➳ kill my mind.

1.1K 80 26
                                    

- Dużo o tobie słyszałam, Millie. - odparła dziewczyna i podała mi rękę, co odwzajemniłam.
- Oh, miło mi cię poznać. - uśmiechnęłam się i spojrzałam się w jej oczy. Była bardzo podobna do Noah'a.
 
Rozmawiałam chwilę z dziewczyną, po czym zauważyłam osobę której na pewno nie miało tu być.

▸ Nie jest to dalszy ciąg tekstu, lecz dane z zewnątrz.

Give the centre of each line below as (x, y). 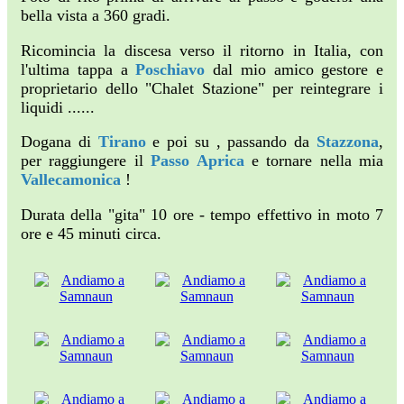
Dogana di (60, 142)
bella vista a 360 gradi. (96, 16)
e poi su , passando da (231, 142)
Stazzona (348, 142)
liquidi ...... (58, 107)
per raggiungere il (86, 161)
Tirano (122, 142)
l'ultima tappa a (78, 69)
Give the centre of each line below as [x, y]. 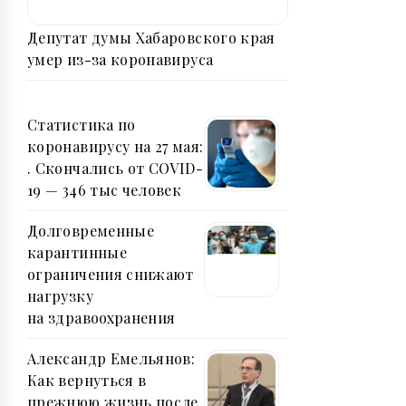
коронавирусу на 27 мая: [116, 147]
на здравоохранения [101, 318]
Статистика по [82, 125]
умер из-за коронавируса [121, 60]
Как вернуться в [87, 381]
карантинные [77, 253]
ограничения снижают [111, 275]
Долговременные [91, 231]
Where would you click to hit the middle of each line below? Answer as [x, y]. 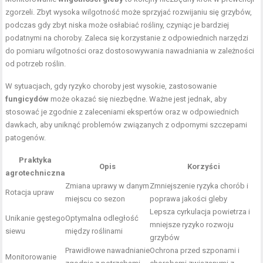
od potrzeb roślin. [36, 64]
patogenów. [26, 138]
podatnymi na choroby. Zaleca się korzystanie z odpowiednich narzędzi [127, 38]
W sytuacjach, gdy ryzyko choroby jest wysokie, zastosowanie [111, 86]
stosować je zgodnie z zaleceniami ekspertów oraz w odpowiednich [122, 112]
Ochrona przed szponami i [195, 251]
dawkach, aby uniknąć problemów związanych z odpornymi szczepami [127, 125]
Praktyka [36, 160]
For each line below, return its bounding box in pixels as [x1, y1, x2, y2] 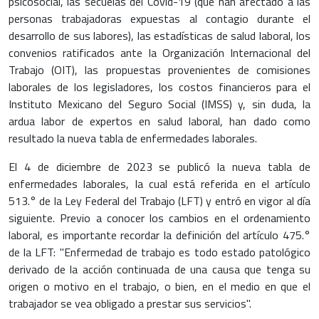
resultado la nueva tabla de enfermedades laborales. [9, 129, 257, 147]
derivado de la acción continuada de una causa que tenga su [9, 260, 310, 278]
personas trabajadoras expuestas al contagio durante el [9, 9, 310, 27]
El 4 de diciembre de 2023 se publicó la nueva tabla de [9, 157, 310, 175]
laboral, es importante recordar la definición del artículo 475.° [9, 226, 310, 244]
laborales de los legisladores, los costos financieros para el [9, 78, 310, 95]
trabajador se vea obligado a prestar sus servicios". [9, 294, 251, 312]
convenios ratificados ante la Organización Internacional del [9, 43, 310, 61]
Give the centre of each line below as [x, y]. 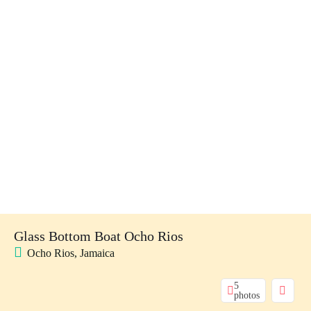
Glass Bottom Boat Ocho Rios [99, 236]
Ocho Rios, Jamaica [71, 253]
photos [246, 295]
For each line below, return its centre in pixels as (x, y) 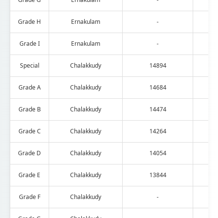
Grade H (29, 21)
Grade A (29, 87)
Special (29, 65)
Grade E (29, 175)
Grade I (29, 43)
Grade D (29, 153)
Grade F (29, 197)
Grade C (29, 131)
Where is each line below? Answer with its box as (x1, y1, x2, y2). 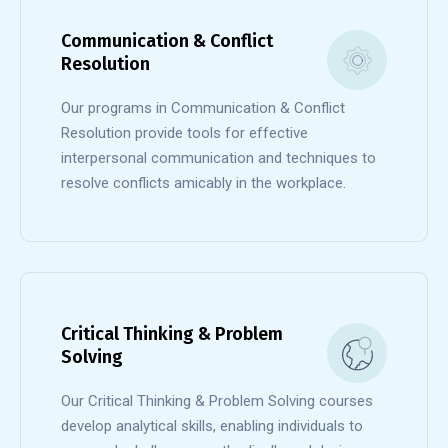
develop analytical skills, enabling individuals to (61, 417, 363, 435)
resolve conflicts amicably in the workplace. (61, 174, 346, 192)
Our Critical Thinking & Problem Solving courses (61, 392, 373, 410)
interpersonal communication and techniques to (61, 149, 376, 167)
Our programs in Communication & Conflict (61, 99, 345, 117)
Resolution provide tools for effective (61, 124, 308, 142)
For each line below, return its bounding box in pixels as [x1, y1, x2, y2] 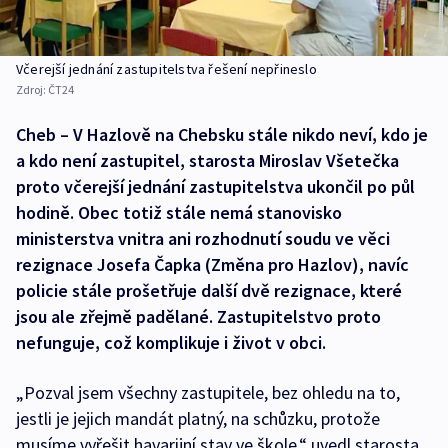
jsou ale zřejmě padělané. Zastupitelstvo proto [16, 305, 381, 329]
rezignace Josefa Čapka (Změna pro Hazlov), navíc [16, 253, 409, 277]
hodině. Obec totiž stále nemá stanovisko [16, 201, 342, 225]
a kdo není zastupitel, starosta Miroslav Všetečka [16, 149, 399, 173]
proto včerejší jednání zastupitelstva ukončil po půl [16, 175, 415, 199]
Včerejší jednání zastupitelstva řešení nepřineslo [16, 60, 317, 79]
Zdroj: [16, 82, 48, 98]
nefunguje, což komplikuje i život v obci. [16, 331, 326, 355]
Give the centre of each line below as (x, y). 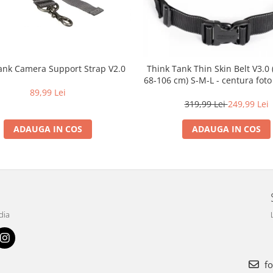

- Przepraszam na chwilkę. - ominęłam Chloe i wzięłam za rękę Sadie. - Widziałaś kto przyszedł!? - krzyknęłam do niej.
- Tu jest każdy, o kogo konkretnie chodzi?
- Meghan! - gdy wypowiedziałam jej imię moje serce znacznie przyspieszyło.

Nie wiem co wywołało u mnie ten stres, jednak nadal czułam na jej widok strach. Mimo, że ostatnio rozmawiałam z nią w toalecie, nie chciałam mieć z nią nic wspólnego.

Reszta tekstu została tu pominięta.